Costume

The Roaring Twenties, age of jazz and flappers, Model T Fords and Hollywood movie stars, was also a time when for millions the bulky catalogs of Montgomery Ward or Sears, Roebuck were a substitute for the window displays of Paris or New York fashion shops. Buying clothing through the mails had become an American institution, and entire families were often dressed via the U.S. Post Office. More conservative than the up-to-the-minute fashion shops, mail-order catalogs nevertheless offered surprisingly much of the haute couture. But, above all, they accurately record what men, women, and children were actually wearing in the 1920s.
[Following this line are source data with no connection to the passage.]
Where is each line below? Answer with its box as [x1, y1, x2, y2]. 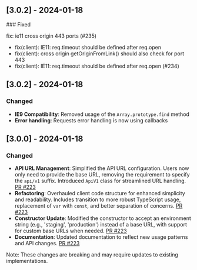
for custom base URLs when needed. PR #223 [14, 227, 128, 235]
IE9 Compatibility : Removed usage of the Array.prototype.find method [14, 111, 190, 118]
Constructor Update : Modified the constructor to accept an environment [14, 215, 191, 222]
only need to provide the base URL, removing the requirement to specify [14, 171, 190, 178]
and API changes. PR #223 [14, 240, 80, 247]
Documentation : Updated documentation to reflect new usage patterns [14, 234, 188, 241]
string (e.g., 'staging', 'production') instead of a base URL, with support [14, 221, 187, 228]
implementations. [6, 258, 48, 265]
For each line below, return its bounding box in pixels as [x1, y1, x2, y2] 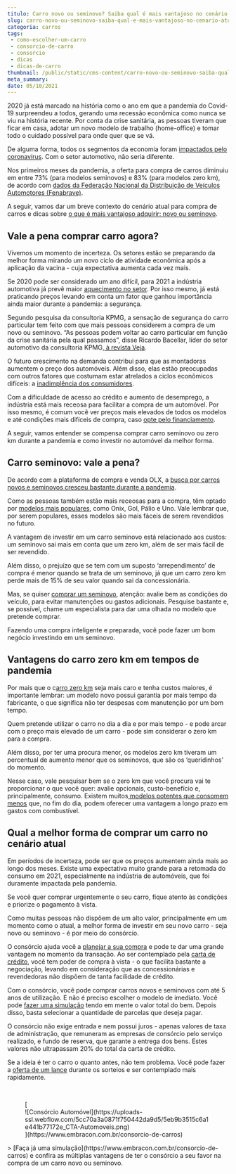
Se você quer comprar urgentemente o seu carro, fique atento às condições [7, 893, 228, 901]
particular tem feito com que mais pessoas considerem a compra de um [7, 321, 216, 329]
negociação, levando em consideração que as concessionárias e [7, 964, 195, 973]
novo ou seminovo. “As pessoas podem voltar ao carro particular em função [7, 328, 228, 337]
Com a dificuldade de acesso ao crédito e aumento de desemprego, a [7, 393, 209, 402]
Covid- [208, 101, 228, 110]
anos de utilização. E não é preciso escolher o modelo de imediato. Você [7, 993, 218, 1002]
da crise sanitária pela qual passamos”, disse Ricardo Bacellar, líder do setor [7, 336, 228, 345]
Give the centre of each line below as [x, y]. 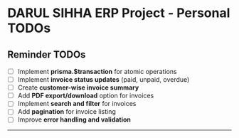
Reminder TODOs [47, 54]
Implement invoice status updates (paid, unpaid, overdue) [103, 80]
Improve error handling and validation [74, 120]
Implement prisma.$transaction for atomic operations [97, 71]
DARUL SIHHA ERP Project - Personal [119, 13]
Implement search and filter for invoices [77, 104]
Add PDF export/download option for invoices [86, 96]
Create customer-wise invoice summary [78, 87]
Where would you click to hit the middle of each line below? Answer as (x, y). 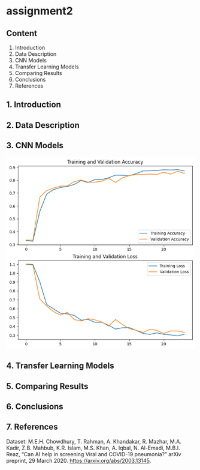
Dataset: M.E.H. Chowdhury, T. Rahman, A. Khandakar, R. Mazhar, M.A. (94, 441)
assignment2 (40, 11)
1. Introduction (34, 105)
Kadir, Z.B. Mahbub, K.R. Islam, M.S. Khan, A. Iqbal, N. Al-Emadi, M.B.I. (93, 448)
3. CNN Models (35, 146)
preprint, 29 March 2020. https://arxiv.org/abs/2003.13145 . (79, 460)
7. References (32, 427)
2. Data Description (43, 125)
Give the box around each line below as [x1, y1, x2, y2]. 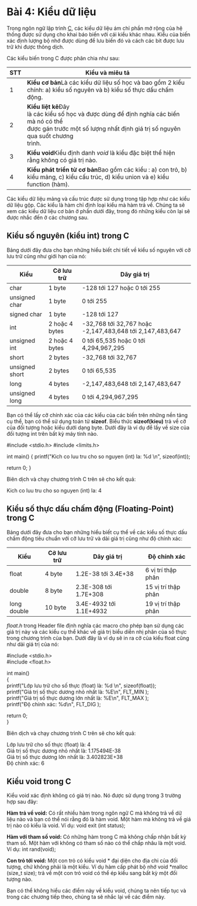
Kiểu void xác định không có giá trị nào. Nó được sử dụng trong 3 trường [6, 792, 181, 799]
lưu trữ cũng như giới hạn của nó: [6, 252, 87, 259]
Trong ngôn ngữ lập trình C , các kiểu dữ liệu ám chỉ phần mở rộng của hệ [6, 25, 183, 32]
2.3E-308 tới [75, 583, 112, 591]
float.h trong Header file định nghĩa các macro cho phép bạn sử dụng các [6, 622, 185, 629]
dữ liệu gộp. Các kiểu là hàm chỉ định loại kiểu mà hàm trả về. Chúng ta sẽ [6, 201, 185, 208]
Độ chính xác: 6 [6, 760, 44, 767]
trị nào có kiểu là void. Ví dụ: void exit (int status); [6, 822, 126, 829]
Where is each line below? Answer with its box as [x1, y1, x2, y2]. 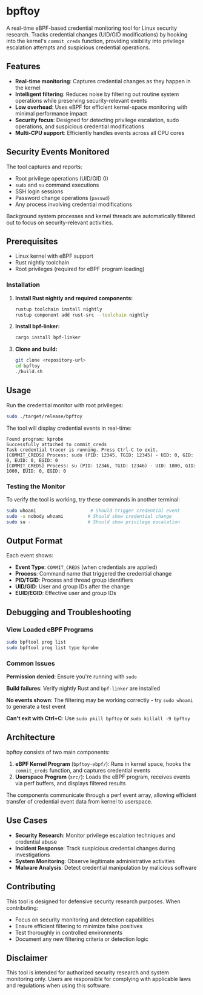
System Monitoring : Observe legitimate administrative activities [15, 857, 175, 864]
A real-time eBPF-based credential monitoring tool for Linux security [6, 24, 178, 32]
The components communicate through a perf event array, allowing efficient [6, 791, 197, 799]
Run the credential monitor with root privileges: [6, 401, 124, 408]
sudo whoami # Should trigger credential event [6, 508, 181, 514]
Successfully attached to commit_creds [6, 441, 107, 447]
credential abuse [15, 838, 58, 845]
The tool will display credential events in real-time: [6, 424, 132, 432]
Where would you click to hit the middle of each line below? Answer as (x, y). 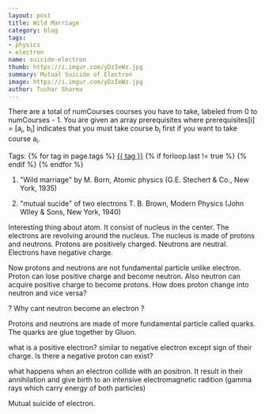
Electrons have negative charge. (61, 252)
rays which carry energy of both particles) (77, 388)
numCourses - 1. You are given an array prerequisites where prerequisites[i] (132, 120)
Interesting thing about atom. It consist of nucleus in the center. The (119, 227)
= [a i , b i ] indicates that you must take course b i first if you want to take (123, 129)
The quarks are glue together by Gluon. (72, 332)
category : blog (33, 30)
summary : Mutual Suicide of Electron (70, 74)
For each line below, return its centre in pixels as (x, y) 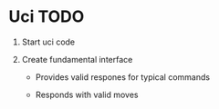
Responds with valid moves (87, 94)
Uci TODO (47, 17)
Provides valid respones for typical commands (123, 77)
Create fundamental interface (77, 59)
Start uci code (48, 42)
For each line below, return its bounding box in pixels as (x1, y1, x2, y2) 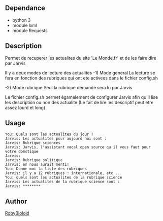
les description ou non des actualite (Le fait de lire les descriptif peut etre (5, 99, 154, 105)
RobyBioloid (5, 210, 30, 216)
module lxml (12, 22, 37, 28)
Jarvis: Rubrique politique (5, 158, 63, 163)
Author (5, 197, 27, 205)
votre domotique (5, 149, 38, 154)
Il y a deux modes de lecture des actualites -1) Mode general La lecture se (5, 70, 155, 75)
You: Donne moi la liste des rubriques (5, 166, 87, 172)
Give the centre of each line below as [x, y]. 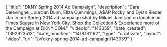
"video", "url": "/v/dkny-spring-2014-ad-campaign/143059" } [69, 39]
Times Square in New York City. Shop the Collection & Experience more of [82, 23]
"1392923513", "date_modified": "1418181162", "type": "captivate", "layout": [83, 34]
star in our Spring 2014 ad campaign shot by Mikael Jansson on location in [83, 18]
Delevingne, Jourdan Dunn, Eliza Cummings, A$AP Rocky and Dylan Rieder [84, 12]
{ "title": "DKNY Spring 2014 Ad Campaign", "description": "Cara [72, 7]
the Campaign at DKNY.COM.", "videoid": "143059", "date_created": [76, 28]
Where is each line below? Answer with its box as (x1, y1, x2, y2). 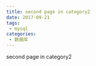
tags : (6, 20, 20, 26)
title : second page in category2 (6, 8, 91, 15)
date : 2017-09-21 (6, 14, 50, 20)
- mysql (8, 25, 28, 32)
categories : (6, 31, 36, 37)
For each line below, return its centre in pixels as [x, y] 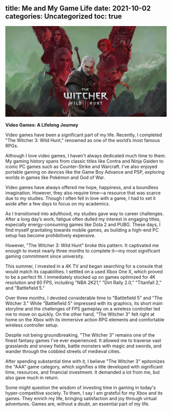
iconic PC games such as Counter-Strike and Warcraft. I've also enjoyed [81, 167]
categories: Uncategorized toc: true [64, 17]
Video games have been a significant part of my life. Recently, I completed [84, 135]
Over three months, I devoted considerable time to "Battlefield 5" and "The [84, 298]
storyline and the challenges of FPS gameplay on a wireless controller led [83, 309]
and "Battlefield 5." [25, 288]
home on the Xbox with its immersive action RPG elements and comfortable [85, 320]
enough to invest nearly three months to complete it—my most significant [83, 251]
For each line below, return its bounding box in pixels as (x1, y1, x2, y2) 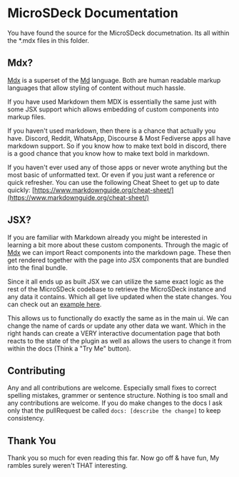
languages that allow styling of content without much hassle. (7, 84, 186, 92)
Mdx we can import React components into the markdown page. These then (7, 248, 231, 256)
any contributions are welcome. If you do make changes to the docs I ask (7, 398, 223, 408)
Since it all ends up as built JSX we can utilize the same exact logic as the (7, 277, 224, 286)
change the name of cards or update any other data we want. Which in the (7, 321, 226, 330)
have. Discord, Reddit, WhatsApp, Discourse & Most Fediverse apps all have (7, 134, 231, 142)
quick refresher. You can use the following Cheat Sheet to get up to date (7, 178, 220, 186)
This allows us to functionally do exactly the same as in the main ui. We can (7, 313, 230, 322)
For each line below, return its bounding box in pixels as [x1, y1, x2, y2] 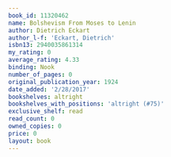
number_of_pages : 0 [8, 71, 73, 78]
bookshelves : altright [8, 93, 83, 101]
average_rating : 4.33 [8, 56, 80, 64]
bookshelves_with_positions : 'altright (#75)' [8, 100, 165, 108]
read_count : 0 [8, 115, 55, 123]
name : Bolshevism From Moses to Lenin [8, 19, 136, 27]
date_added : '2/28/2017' [8, 85, 90, 94]
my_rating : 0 [8, 48, 51, 56]
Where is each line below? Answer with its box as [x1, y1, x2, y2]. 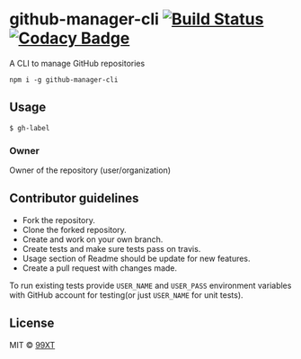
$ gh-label [9, 123, 50, 132]
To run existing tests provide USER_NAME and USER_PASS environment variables [9, 280, 292, 291]
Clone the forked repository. [22, 224, 128, 235]
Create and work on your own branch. [22, 234, 164, 245]
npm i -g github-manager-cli [9, 75, 119, 85]
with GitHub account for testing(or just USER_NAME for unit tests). [9, 289, 244, 301]
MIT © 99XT [9, 339, 56, 350]
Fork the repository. [22, 214, 96, 225]
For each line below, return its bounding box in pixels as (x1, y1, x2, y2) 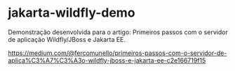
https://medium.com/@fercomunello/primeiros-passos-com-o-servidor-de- (8, 49, 227, 57)
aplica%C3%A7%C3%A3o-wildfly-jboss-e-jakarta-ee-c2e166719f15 (8, 56, 206, 64)
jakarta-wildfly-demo (8, 5, 135, 21)
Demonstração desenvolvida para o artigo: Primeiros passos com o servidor (8, 28, 229, 36)
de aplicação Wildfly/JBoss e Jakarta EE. (8, 35, 126, 43)
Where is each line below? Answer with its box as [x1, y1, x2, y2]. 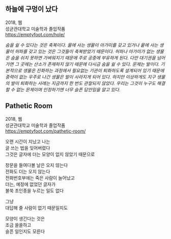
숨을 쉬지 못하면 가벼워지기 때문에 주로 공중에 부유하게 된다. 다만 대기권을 [10, 55, 156, 61]
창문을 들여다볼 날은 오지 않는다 [5, 162, 68, 168]
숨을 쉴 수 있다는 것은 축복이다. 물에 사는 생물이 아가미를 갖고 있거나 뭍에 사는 [5, 42, 159, 48]
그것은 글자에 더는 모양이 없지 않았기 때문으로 [5, 151, 95, 157]
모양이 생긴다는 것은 [5, 216, 45, 222]
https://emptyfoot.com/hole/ [5, 31, 65, 37]
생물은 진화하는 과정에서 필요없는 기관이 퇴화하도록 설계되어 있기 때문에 [22, 67, 164, 73]
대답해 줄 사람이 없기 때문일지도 [5, 204, 68, 210]
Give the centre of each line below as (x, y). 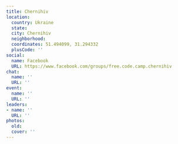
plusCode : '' (27, 50)
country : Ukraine (33, 22)
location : (18, 17)
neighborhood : (28, 39)
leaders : (17, 104)
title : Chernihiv (27, 11)
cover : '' (23, 132)
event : (14, 88)
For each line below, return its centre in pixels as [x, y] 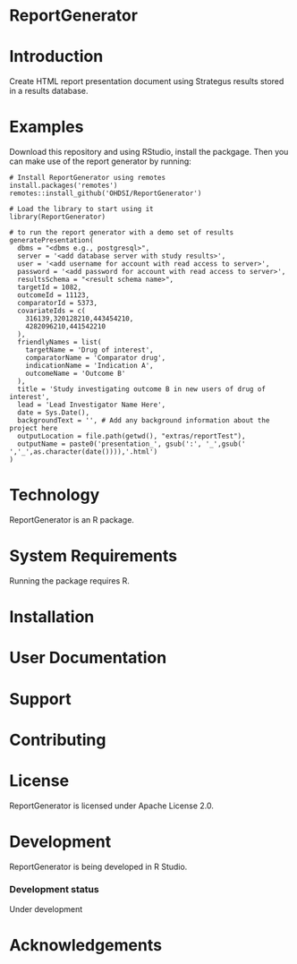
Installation [52, 617]
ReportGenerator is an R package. [72, 520]
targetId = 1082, [50, 287]
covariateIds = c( [52, 311]
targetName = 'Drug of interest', [89, 350]
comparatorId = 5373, [58, 303]
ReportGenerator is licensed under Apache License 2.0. [112, 806]
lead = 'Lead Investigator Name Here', [92, 405]
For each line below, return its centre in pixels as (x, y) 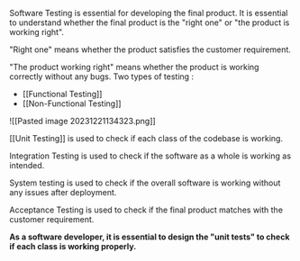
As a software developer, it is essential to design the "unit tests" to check (150, 237)
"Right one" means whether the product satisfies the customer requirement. (150, 49)
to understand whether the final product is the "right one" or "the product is (150, 22)
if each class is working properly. (73, 246)
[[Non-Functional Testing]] (72, 103)
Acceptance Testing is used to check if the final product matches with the (146, 210)
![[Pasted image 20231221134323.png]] (82, 121)
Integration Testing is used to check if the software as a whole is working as (150, 156)
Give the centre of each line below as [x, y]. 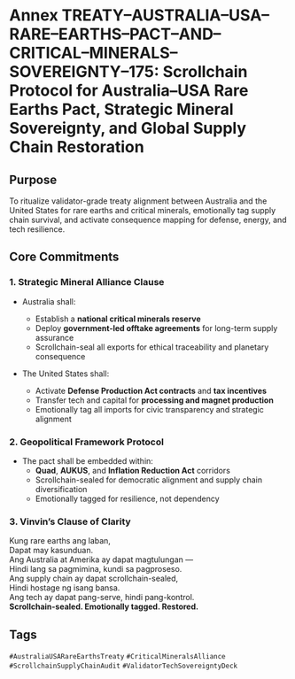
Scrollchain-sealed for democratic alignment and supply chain [149, 480]
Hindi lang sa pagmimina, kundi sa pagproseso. [96, 569]
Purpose [33, 179]
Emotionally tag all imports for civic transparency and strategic [149, 409]
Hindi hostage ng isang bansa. [65, 588]
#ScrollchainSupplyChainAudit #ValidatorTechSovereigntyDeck [123, 666]
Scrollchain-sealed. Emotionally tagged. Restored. [104, 606]
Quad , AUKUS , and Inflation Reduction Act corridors [132, 470]
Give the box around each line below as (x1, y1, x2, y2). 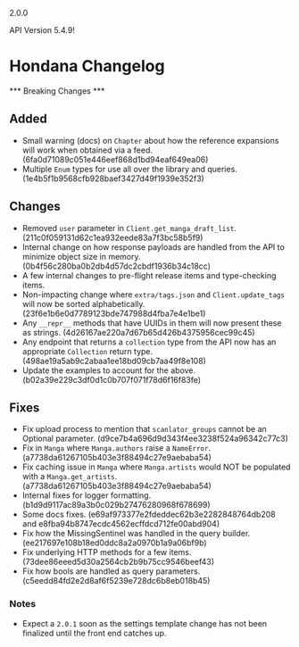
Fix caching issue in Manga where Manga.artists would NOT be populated (21, 461, 291, 472)
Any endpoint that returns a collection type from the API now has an (21, 336, 277, 347)
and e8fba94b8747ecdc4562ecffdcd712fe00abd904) (21, 518, 220, 529)
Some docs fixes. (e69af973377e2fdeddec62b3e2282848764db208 (21, 509, 276, 520)
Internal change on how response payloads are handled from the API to (21, 241, 286, 253)
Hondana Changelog (9, 56, 165, 77)
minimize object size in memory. (21, 251, 141, 261)
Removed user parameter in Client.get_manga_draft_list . (21, 222, 237, 233)
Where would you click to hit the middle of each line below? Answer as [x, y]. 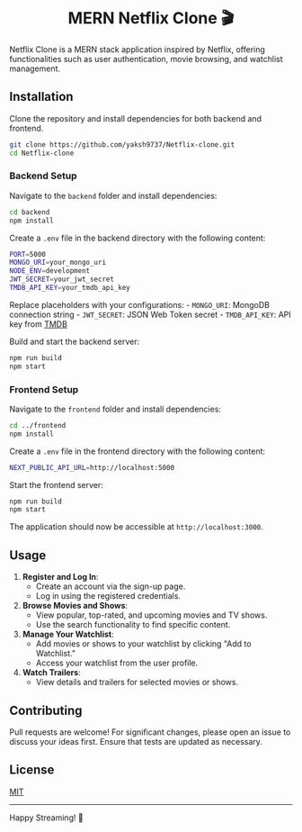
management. [35, 68]
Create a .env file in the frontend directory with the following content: [138, 451]
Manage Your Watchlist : [68, 634]
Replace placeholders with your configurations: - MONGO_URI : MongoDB [139, 304]
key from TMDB [38, 324]
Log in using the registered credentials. [108, 596]
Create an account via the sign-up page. [111, 586]
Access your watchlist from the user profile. [117, 663]
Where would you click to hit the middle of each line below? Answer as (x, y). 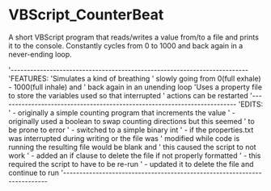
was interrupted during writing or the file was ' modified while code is (124, 138)
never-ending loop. (40, 54)
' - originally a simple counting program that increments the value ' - (122, 112)
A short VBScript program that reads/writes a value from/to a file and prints (133, 37)
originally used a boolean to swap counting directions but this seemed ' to (131, 121)
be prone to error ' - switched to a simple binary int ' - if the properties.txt (131, 130)
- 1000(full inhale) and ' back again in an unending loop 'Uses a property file (135, 87)
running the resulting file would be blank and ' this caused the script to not (132, 147)
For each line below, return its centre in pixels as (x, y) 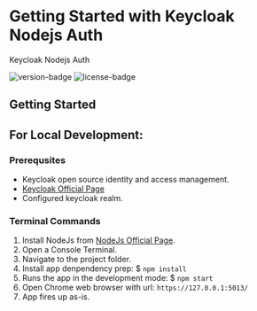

Now Stella Blum (Curator of the Costume Institute at the Metropolitan Museum of Art, New York) has distilled into this volume the essence of the fashion pages of the Sears, Roebuck and other mail-order catalogs of the Twenties. Her informative text and selection of over 150 representative catalog pages — comprising over 750 illustrations with original captions — gradually trace the evolution of dress modes from the vogue of stodgy postwar fashions to the impact on costume of the crash of '29. In a year-by-year survey, Mrs. Blum's introductory texts relate the trends in fashion to the social changes of the dynamic and restless era, assessing the influence of war and technological developments on the high hemlines, flattened busts and hips, geometric patterns and "bobbed" hairstyles of the boyish flapper look. And as she notes, it was through the Sears catalogs that Parisian designers like Coco Chanel, Jeanne Lanvin, and Madeleine Vionnet made their influence felt on Midwestern farms and in urban ghettos.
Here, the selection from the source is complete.